#### What you need to do:
With the string "this" as the filter, copy each matching line from the records.

##############################

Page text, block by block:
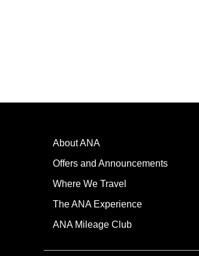
About ANA
Offers and Announcements
Where We Travel
The ANA Experience
ANA Mileage Club
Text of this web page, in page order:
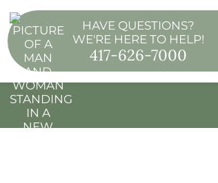
HAVE QUESTIONS?
WE'RE HERE TO HELP!
417-626-7000
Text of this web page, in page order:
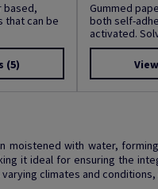
based,
that can be
(5)
Gummed
both self-
activated.
moistened with water,
it ideal for ensuring the
climates and
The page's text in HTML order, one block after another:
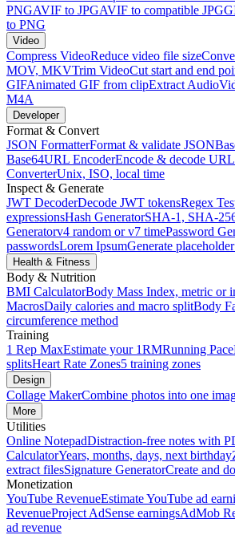
PNGAVIF to JPGAVIF to compatible JPG
to PNG
Video
Compress VideoReduce video file size
MOV, MKVTrim VideoCut start and end
GIFAnimated GIF from clipExtract Audio
M4A
Developer
Format & Convert
JSON FormatterFormat & validate JSON
Base64URL EncoderEncode & decode
ConverterUnix, ISO, local time
Inspect & Generate
JWT DecoderDecode JWT tokensRegex
expressionsHash GeneratorSHA-1, SHA-
Generatorv4 random or v7 timePassword
passwordsLorem IpsumGenerate
Health & Fitness
Body & Nutrition
BMI CalculatorBody Mass Index, metric or
MacrosDaily calories and macro splitBody
circumference method
Training
1 Rep MaxEstimate your 1RMRunning Pace
splitsHeart Rate Zones5 training zones
Design
Collage MakerCombine photos into one
More
Utilities
Online NotepadDistraction-free notes with
CalculatorYears, months, days, next birthday
extract filesSignature GeneratorCreate and
Monetization
YouTube RevenueEstimate YouTube ad
RevenueProject AdSense earningsAdMob
ad revenue
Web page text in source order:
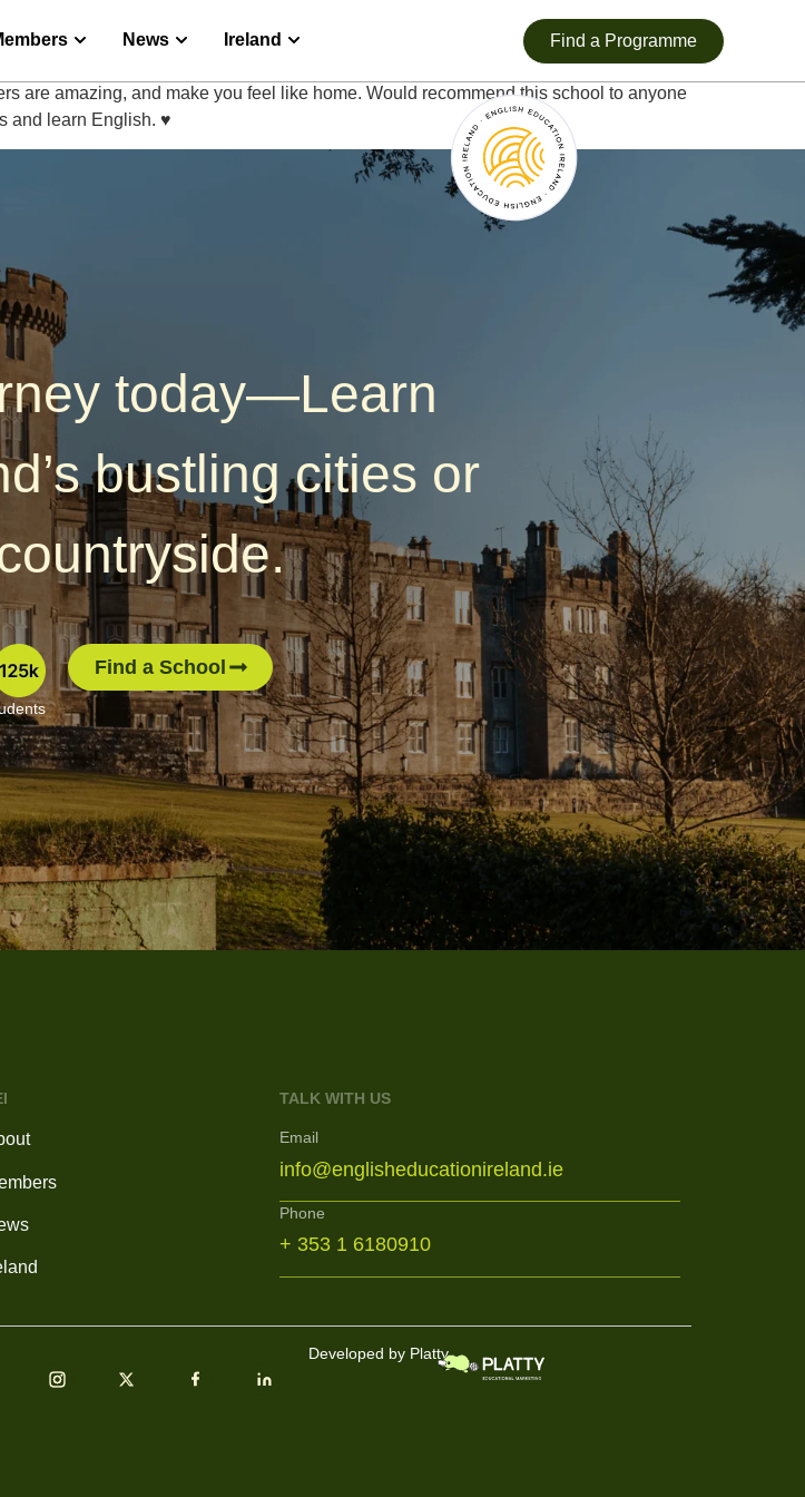
News Ireland Find a Programme
are amazing, and make you feel like home. Would recommend this school to anyone
and learn English. ♥️
today—Learn
bustling cities or
Find a School
TALK WITH US
Email
info@englisheducationireland.ie
Phone
+ 353 1 6180910
Developed by Platty
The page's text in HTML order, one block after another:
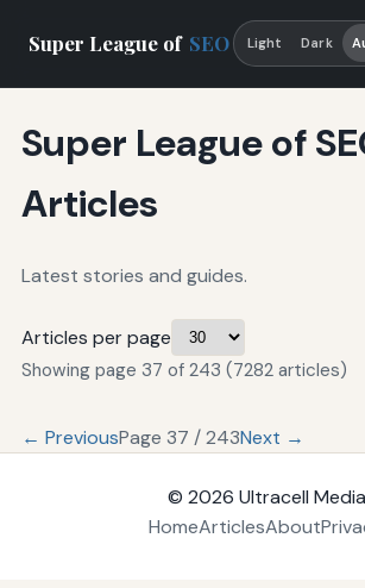
Super League of SEO Light Dark
Super League of
Articles
Latest stories and guides.
Articles per page
Showing page 37 of 243 (7282 articles)
← PreviousPage 37 / 243Next →
© 2026 Ultracell Media
HomeArticlesAbout
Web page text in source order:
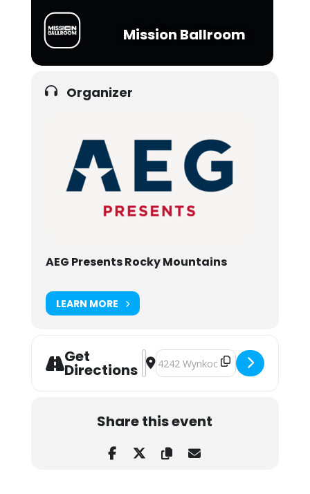
Mission Ballroom
Organizer
AEG Presents Rocky Mountains
LEARN MORE
Get
Directions
Address - Andy Frasco & THE MAIN
Destination Address - Andy
Share this event

##############################

#### Solution:
Text of this web page, in page order:
Text of this web page, in page order:
are amazing, and make you feel like home. Would recommend this school to anyone
Share this event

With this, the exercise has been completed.